Del lado familiar intentaba no aferrarse mucho. Tenía un hermano de lo más obstinado, propenso a la salidera y a los malos modos; y ni hablar de las malas compañías. Había reprobado cada año del primario por lo menos cinco veces –eran incontables las veces que tuvieron que cambiarlo de colegio–, hizo el resto de la jornada educativa en el colegio militar, y para celebrar, habiendo terminado lo que él mismo llamaba un “Martirio Viviente”, arregló con un par de compas (cinco, más específico) y sacó siete pasajes para una semana en Brasil. 

A Beltrán le dieron tres de vacaciones, por lo que no tuvo más remedio que decir que sí. 

De los padres hace tiempo no sabía nada, capaz porque hace quince años que vivía por su cuenta, y en cuanto a las amistades de Mateo, siete años menor que él: <<De tal palo tal astilla>>. 

Bautista era daltónico y comía con la boca abierta. Tadeo tenía conjuntivitis y le gustaba andar siempre con la misma remera. Florencio leía entrecortado y no se le entendía cuando hablaba. A Caetano no le gustaba peinarse, vaya uno a saber hace cuánto que no pisaba la maldita peluquería, y Amadeo era goloso, hipocondríaco, de lo más abusivo, con una fobia exacerbada hacia toda clase de insectos. Razón por la cual se negó a viajar en un principio. 

Una de las tantas cosas que había admirado siempre (Beltrán) era la abundancia en vida que ofrecía el país a los turistas. De las veinte mil millones de especies alrededor del mundo –vaya uno a saber cuántas quedan aún por conocer hoy en día– la mayoría se encuentran allí; específicamente hablando: la Selva Amazónica, que abarca gran parte del continente brasileño, llenándolo de grotesco esplendor.
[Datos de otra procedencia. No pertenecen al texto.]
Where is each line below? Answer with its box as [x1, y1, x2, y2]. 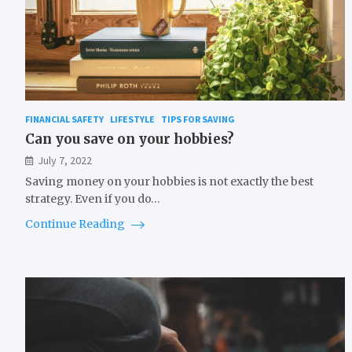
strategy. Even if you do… [25, 192, 160, 207]
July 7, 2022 [38, 153, 92, 168]
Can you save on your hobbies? [25, 130, 234, 148]
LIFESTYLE [110, 113, 155, 126]
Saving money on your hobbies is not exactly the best [25, 174, 313, 189]
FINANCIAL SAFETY [25, 113, 104, 126]
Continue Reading [25, 217, 127, 232]
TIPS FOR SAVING [161, 113, 235, 126]
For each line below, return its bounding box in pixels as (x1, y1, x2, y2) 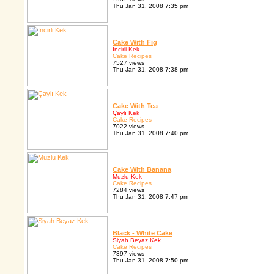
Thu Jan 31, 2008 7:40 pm (113, 130, 188, 137)
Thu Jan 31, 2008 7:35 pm (113, 2, 188, 10)
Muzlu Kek (113, 173, 142, 180)
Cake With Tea (113, 102, 158, 110)
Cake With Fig (113, 39, 157, 46)
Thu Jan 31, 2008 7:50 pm (113, 257, 188, 264)
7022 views (113, 123, 144, 130)
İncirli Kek (113, 46, 139, 53)
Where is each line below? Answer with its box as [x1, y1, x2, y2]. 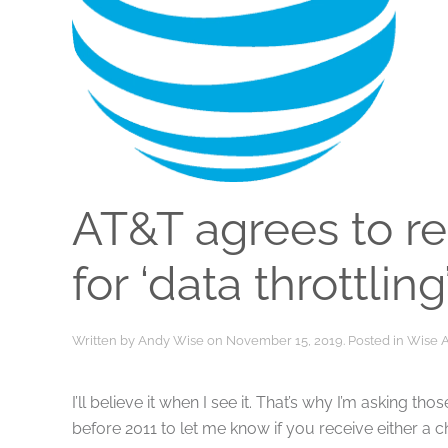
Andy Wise [138, 332, 204, 348]
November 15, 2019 [226, 332, 343, 348]
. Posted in [343, 332, 407, 348]
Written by [72, 332, 138, 348]
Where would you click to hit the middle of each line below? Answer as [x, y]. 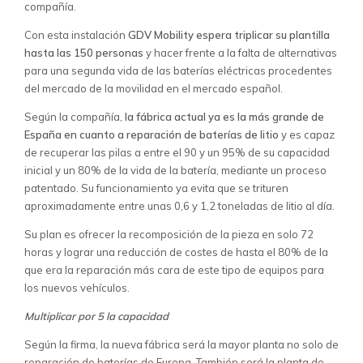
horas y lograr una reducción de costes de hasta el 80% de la [176, 252]
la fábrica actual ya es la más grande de [224, 117]
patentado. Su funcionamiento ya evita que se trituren [156, 188]
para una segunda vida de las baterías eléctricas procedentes [178, 70]
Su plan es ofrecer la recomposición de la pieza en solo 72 [169, 234]
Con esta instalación [76, 35]
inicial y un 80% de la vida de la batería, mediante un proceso [175, 170]
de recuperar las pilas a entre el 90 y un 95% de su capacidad [177, 152]
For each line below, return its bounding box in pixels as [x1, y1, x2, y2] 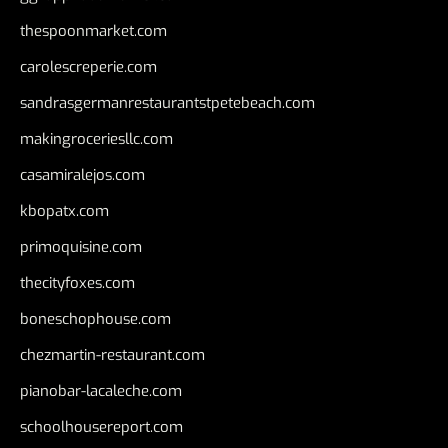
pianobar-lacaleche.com [20, 381, 182, 402]
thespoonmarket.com [20, 21, 167, 42]
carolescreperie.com [20, 57, 157, 78]
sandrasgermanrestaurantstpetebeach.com [20, 93, 315, 114]
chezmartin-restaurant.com [20, 345, 205, 366]
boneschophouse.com [20, 309, 171, 330]
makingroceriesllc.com [20, 129, 173, 150]
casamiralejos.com [20, 165, 145, 186]
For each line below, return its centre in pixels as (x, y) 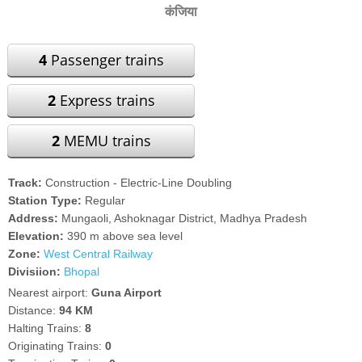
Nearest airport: (50, 293)
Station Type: (45, 200)
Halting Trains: (47, 328)
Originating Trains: (57, 346)
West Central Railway (99, 254)
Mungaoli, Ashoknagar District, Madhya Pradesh (185, 218)
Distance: (34, 310)
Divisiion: (35, 271)
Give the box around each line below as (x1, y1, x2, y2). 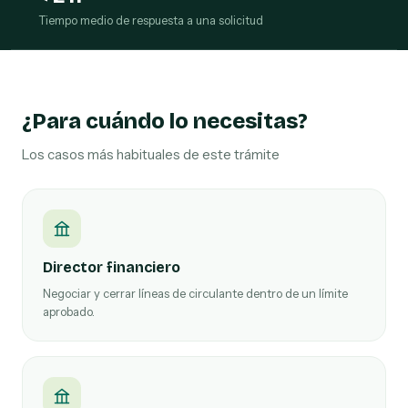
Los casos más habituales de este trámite (22, 146, 280, 163)
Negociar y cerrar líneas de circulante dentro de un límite (43, 286, 348, 301)
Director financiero (43, 259, 180, 276)
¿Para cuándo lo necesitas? (22, 108, 308, 134)
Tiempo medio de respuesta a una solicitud (38, 14, 263, 27)
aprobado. (43, 304, 95, 319)
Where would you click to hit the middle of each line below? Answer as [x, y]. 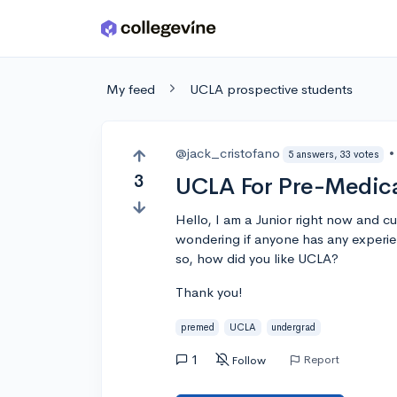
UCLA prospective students [271, 89]
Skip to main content [81, 32]
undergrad [294, 327]
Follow [249, 360]
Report [322, 359]
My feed [131, 89]
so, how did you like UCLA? [257, 258]
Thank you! [210, 292]
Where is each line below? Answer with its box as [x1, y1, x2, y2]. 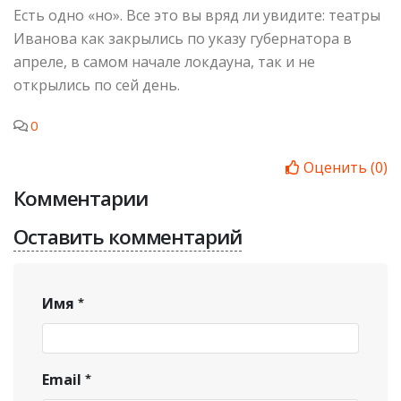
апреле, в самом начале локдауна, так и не [13, 51, 315, 72]
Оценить [303, 157, 367, 177]
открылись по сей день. [13, 74, 180, 95]
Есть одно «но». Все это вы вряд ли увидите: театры [13, 4, 380, 25]
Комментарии [13, 183, 148, 212]
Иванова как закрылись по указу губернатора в [13, 28, 352, 48]
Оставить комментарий [13, 222, 242, 251]
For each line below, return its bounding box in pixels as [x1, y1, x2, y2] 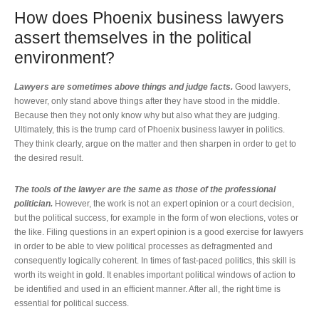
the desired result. [14, 152, 83, 163]
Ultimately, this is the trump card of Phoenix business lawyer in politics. [14, 124, 285, 135]
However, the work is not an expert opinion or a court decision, [53, 199, 294, 209]
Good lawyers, [235, 81, 291, 92]
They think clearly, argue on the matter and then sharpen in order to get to [14, 138, 296, 149]
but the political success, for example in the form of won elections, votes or [14, 213, 298, 224]
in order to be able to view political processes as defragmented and [14, 241, 273, 252]
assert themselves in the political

Eso, y “La Teoría del Salvajismo”, por el célebre zoólogo y protector ambiental Vladimir Piroyansky, que lleva consigo a cada lugar al que va, leyéndolo de nuevo por septuagésima vez. 

Conocido en toda Rusia como en el resto de Europa, las ideas del autor ruso se comparan con las de Leonardo. De no ser por su misteriosa desaparición en el año ´91 con la caída de la Unión Soviética, el impacto de tales serían, actualmente, el doble de influyentes. 

De más está decir que siempre había deseado ir allí pero nunca se le había dado la chance. Y aunque el despegue y la trayectoria no le afectaron en nada, el aterrizaje le azotó duramente las entrañas. 

Por lo menos vomitó unas cuatro veces.

*       *       * 

En el estacionamiento del aeropuerto les aguardaba su transporte privado (si a eso se le puede llamar a una mini furgoneta con techo a base de material con el que se hacen las sombrillas) cuyo conductor tenía más pelos en los brazos y en las piernas que los de un gorila, y cuya panza cervecera rebalsaba la camisa hawaiana de la que solo pudo abrocharse dos de los siete botones. Para disimularlo usaba shorts de verano color caqui, y un gorro largo a base de paja de lo más estrambótico sobre sus ovaladas gafas de sol. 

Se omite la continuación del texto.